* DATASET CONTENT
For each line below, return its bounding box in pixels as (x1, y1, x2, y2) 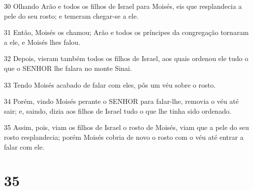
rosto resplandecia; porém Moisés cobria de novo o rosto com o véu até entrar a (4, 131, 244, 142)
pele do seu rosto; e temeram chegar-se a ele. (4, 10, 139, 21)
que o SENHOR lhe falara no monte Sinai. (4, 63, 132, 73)
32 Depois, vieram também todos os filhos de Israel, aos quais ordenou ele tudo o (4, 53, 249, 63)
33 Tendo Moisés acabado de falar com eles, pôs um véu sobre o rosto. (4, 79, 216, 90)
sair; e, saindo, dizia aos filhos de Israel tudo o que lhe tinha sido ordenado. (4, 105, 231, 116)
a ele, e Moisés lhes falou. (4, 36, 80, 47)
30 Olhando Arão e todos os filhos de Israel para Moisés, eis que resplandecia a (4, 1, 242, 11)
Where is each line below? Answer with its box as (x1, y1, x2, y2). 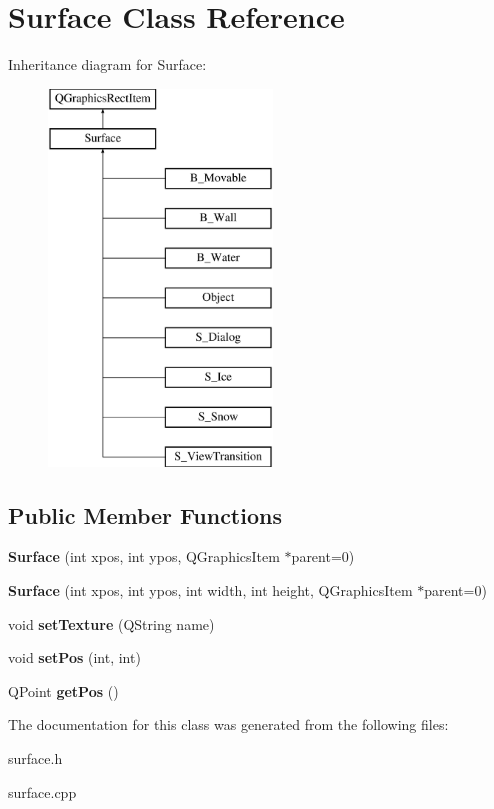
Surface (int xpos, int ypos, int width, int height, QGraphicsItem (8, 580, 413, 601)
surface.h (8, 748, 63, 769)
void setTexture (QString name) (8, 613, 215, 634)
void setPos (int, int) (8, 647, 141, 668)
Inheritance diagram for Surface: (8, 54, 207, 75)
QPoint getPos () (8, 680, 119, 701)
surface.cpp (8, 781, 77, 802)
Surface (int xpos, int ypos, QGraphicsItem (8, 546, 280, 567)

* ASSIGNMENT
Please transcribe exactly the part of the records that opens with the line containing "Where is each" and closes with the line containing "QPoint getPos () (8, 680, 119, 701)", both ends included, and leave out the pictures.

* SOLUTION TO THIS EXERCISE
Where is each line below? Answer with its box as (x1, y1, x2, y2). 
Surface (int xpos, int ypos, int width, int height, QGraphicsItem (8, 580, 413, 601)
surface.h (8, 748, 63, 769)
void setTexture (QString name) (8, 613, 215, 634)
void setPos (int, int) (8, 647, 141, 668)
Inheritance diagram for Surface: (8, 54, 207, 75)
QPoint getPos () (8, 680, 119, 701)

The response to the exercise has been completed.